● WORK REQUEST
Apart from the pictures, every line below needs to be reproduced verbatim.

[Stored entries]
========

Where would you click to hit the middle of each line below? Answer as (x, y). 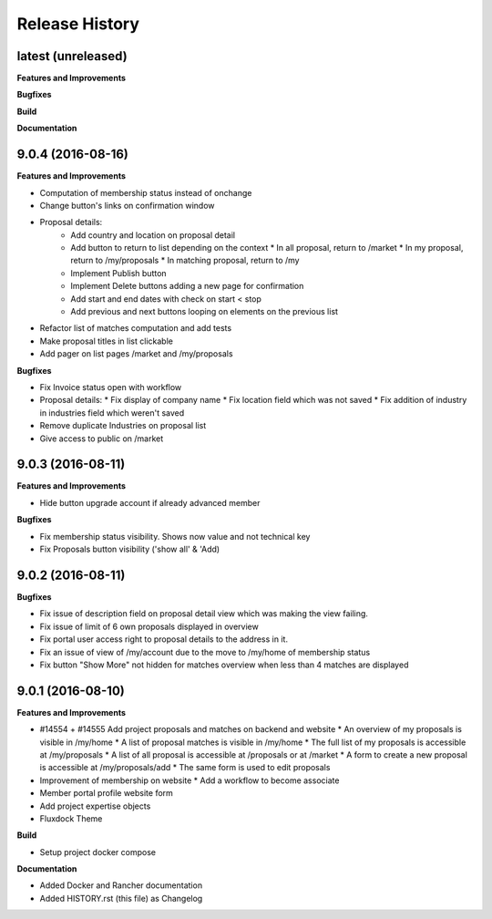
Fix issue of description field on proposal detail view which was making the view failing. (204, 614)
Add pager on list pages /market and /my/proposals (136, 354)
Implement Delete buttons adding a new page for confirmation (187, 286)
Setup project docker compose (98, 852)
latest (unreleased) (72, 56)
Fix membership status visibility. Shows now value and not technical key (175, 536)
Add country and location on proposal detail (153, 235)
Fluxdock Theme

========

● YOUR SOLUTION
Where would you click to hit the middle of each line below? Answer as (x, y). 
Fix issue of description field on proposal detail view which was making the view failing. (204, 614)
Add pager on list pages /market and /my/proposals (136, 354)
Implement Delete buttons adding a new page for confirmation (187, 286)
Setup project docker compose (98, 852)
latest (unreleased) (72, 56)
Fix membership status visibility. Shows now value and not technical key (175, 536)
Add country and location on proposal detail (153, 235)
Fluxdock Theme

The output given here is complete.